Charilie you are a lucky guy!!!!
Wish I could had got it!!!!!!


----------



## ProtecMan (Apr 14, 2003)

That is quite a feat! Very hard to shoot at such a high level in both 3D and indoors, especially at the same time!


----------



## tntone (Aug 13, 2006)

drivebytrucker said:


> congrats to Kailey also...that Mathews is working for her right now!!!

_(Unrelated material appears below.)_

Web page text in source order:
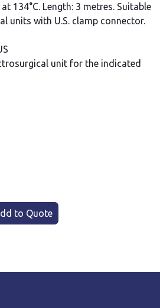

its the indian not the bow... she shot her HOYT very well also...


----------



## drivebytrucker (Dec 6, 2007)

no you are correct...she has pure talent....


----------



## Babyk (Jul 5, 2011)

ProtecMan said:


> That is quite a feat! Very hard to shoot at such a high level in both 3D and indoors, especially at the same time!


I agree


----------



## mag41vance (Mar 13, 2008)

Babyk said:


> Kailey is a great shot and it does seem to be having that Mathews working good!!!
> Bet her dad is super proud!!!!!
> 
> Was Reo not there in the men class???


Reo finished 2nd.


----------



## Lien2 (Aug 4, 2005)

That is a huge breakthru win for him! Congrats Levi!!!


----------



## Jame (Feb 16, 2003)

Thats an awesome accomplishment. Just goes to show you that 3d'ers can shoot any venue of archery and be successful. Levi is definitely one of those guys.


----------



## Padgett (Feb 5, 2010)

This will certainly make the indoor only guys have more pucker factor when Levi has a open weekend on his 3-d schedule and he has nothing better to do than shoot some indoor.


----------



## HoughsArchery (Oct 7, 2011)

Congrats to both. Levi is a champ.


----------



## lzeplin (Jan 19, 2008)

Levi is the man!


----------



## Travis Shaw (Feb 28, 2011)

lzeplin said:


> Levi is the man!


Yes, Yes, he is.


----------



## deer_slayer1982 (Sep 8, 2008)

He shot small arrows during the whole tournament. Way to go.


----------



## mag41vance (Mar 13, 2008)

Levi winning is no fluke. He's been close before. Always shining on the first day. Remember Vegas this year he was top dog after day 1.
Now that he's broken through, who knows what kind of impact he'll have on the spot shooting world. 
Levi and Chance are crossover shooters extraordinaire! Nice to see.:high5:


----------



## sagecreek (Jul 15, 2003)

Taking peoples money, that is what Levi does. :thumb:

He is a great archer for sure.


----------